重要提示
您正在查看 NeMo 2.0 文档。此版本对 API 和新库 NeMo Run 进行了重大更改。我们目前正在将 NeMo 1.0 的所有功能移植到 2.0。有关先前版本或 2.0 中尚不可用的功能的文档,请参阅 NeMo 24.07 文档。
端到端说话人日志配置文档#
Sortformer 日志器训练的 Hydra 配置#
Sortformer 日志器是一个端到端说话人日志模型,它完全基于 Transformer 编码器类型的架构。Sortformer 日志器的模型名称约定:sortformer_diarizer_<loss_type>_<speaker count limit>-<version>.yaml
示例:<NeMo_root>/examples/speaker_tasks/diarization/neural_diarizer/conf/sortformer_diarizer_hybrid_loss_4spk-v1.yaml。

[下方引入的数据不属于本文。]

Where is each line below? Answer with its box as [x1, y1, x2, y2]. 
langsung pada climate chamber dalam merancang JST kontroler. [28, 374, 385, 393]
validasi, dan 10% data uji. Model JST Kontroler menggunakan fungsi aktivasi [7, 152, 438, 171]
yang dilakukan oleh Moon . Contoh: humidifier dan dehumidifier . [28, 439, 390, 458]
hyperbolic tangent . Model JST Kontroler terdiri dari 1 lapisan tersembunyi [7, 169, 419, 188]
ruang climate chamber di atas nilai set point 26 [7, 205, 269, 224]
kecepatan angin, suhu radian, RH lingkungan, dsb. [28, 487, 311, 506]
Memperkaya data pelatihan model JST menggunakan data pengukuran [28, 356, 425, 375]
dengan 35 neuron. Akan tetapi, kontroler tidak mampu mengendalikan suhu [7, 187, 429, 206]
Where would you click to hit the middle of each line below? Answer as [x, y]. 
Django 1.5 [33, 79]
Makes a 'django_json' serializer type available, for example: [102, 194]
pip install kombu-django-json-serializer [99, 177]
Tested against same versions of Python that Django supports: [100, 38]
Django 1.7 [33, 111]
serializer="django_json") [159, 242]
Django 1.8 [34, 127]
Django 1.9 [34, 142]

name: "SortFormerDiarizer"
num_workers: 18
batch_size: 8
model:
sample_rate: 16000
pil_weight: 0.5 # Weight for Permutation Invariant Loss (PIL) used in training the Sortformer diarizer model
ats_weight: 0.5 # Weight for Arrival Time Sort (ATS) loss in training the Sortformer diarizer model
max_num_of_spks: 4 # Maximum number of speakers per model; currently set to 4
model_defaults:
fc_d_model: 512 # Hidden dimension size of the Fast-conformer Encoder
tf_d_model: 192 # Hidden dimension size of the Transformer Encoder
train_ds:
manifest_filepath: ???
sample_rate: ${model.sample_rate}
num_spks: ${model.max_num_of_spks}
session_len_sec: 90 # Maximum session length in seconds
soft_label_thres: 0.5 # Threshold for binarizing target values; higher values make the model more conservative in predicting speaker activity.

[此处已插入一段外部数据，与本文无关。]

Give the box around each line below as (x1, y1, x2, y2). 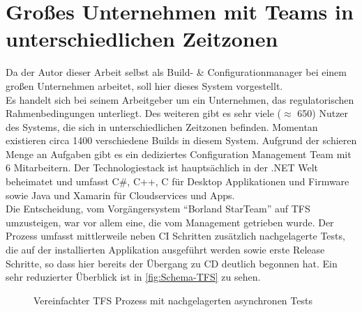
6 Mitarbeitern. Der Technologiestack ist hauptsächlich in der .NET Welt (6, 160, 319, 175)
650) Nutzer (297, 106, 349, 120)
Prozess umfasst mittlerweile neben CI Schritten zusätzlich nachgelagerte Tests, (6, 228, 345, 243)
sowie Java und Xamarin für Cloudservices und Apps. (6, 187, 235, 202)
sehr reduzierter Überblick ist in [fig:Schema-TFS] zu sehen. (6, 270, 261, 284)
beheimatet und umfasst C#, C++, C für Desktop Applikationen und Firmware (6, 174, 349, 189)
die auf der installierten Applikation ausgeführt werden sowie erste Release (6, 242, 325, 257)
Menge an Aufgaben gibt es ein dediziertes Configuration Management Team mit (6, 146, 352, 161)
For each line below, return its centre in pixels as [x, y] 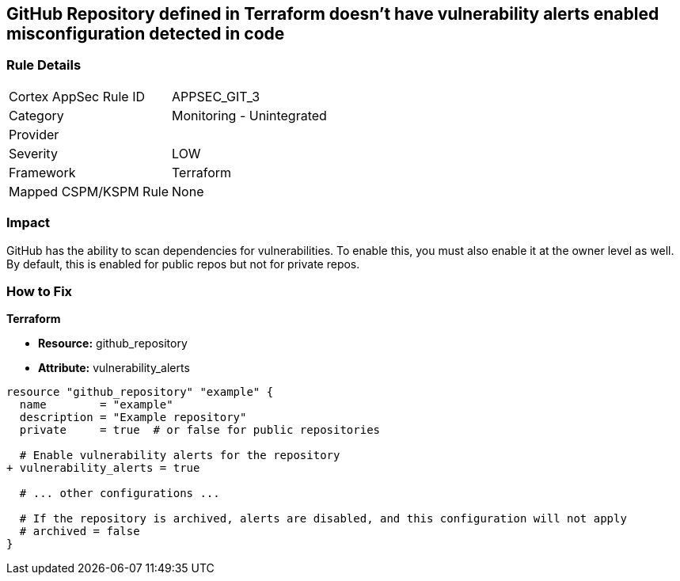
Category [36, 115]
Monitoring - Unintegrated [249, 115]
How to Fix [40, 291]
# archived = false [80, 532]
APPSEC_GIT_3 [216, 96]
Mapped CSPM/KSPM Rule [89, 191]
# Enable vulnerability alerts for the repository [180, 456]
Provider [34, 134]
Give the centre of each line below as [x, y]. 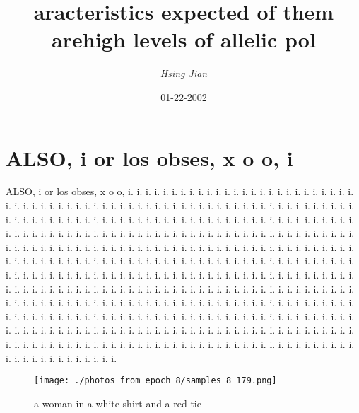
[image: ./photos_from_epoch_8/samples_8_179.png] [155, 381]
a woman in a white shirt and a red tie [118, 403]
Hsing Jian [184, 73]
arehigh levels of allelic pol [184, 39]
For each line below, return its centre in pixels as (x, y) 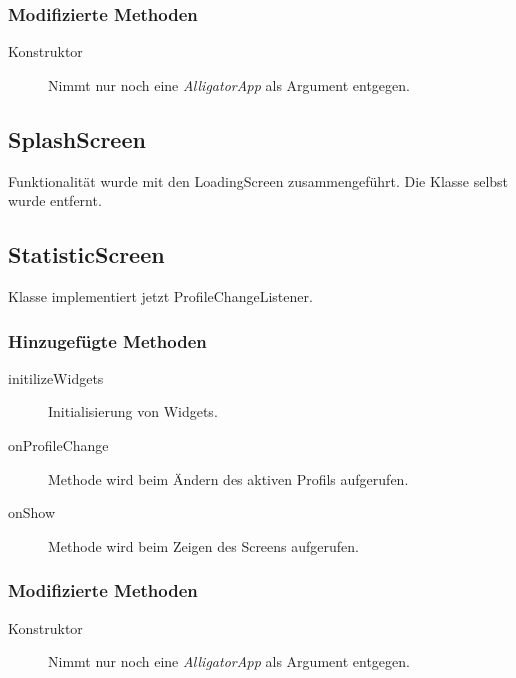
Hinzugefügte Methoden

soft_targets: False # If True, use continuous values as target values when calculating cross-entropy loss
labels: null
batch_size: ${batch_size}
shuffle: True
num_workers: ${num_workers}
validation_mode: False
# lhotse config
use_lhotse: False
use_bucketing: True
num_buckets: 10
bucket_duration_bins: [10, 20, 30, 40, 50, 60, 70, 80, 90]
pin_memory: True
min_duration: 10
max_duration: 90
batch_duration: 400
quadratic_duration: 1200
bucket_buffer_size: 20000
shuffle_buffer_size: 10000
window_stride: ${model.preprocessor.window_stride}
subsampling_factor: ${model.encoder.subsampling_factor}
validation_ds:
manifest_filepath: ???
is_tarred: False
tarred_audio_filepaths: null
sample_rate: ${model.sample_rate}
num_spks: ${model.max_num_of_spks}
session_len_sec: 90 # Maximum session length in seconds
soft_label_thres: 0.5 # A threshold value for setting up the binarized labels. The higher the more conservative the model becomes.
soft_targets: False
labels: null
batch_size: ${batch_size}
shuffle: False
num_workers: ${num_workers}
validation_mode: True
# lhotse config
use_lhotse: False
use_bucketing: False
drop_last: False
pin_memory: True
window_stride: ${model.preprocessor.window_stride}
subsampling_factor: ${model.encoder.subsampling_factor}
test_ds:
manifest_filepath: null
is_tarred: False
tarred_audio_filepaths: null
sample_rate: 16000
num_spks: ${model.max_num_of_spks}
session_len_sec: 90 # Maximum session length in seconds
soft_label_thres: 0.5
soft_targets: False
labels: null
batch_size: ${batch_size}
shuffle: False
seq_eval_mode: True
num_workers: ${num_workers}
validation_mode: True
# lhotse config
use_lhotse: False
use_bucketing: False
drop_last: False
pin_memory: True
window_stride: ${model.preprocessor.window_stride}
subsampling_factor: ${model.encoder.subsampling_factor}
preprocessor:
_target_: nemo.collections.asr.modules.AudioToMelSpectrogramPreprocessor
normalize: "per_feature"
window_size: 0.025
sample_rate: ${model.sample_rate}
window_stride: 0.01
window: "hann"
features: 80
n_fft: 512
frame_splicing: 1
dither: 0.00001
sortformer_modules:
_target_: nemo.collections.asr.modules.sortformer_modules.SortformerModules
num_spks: ${model.max_num_of_spks} # Number of speakers per model. This is currently fixed at 4.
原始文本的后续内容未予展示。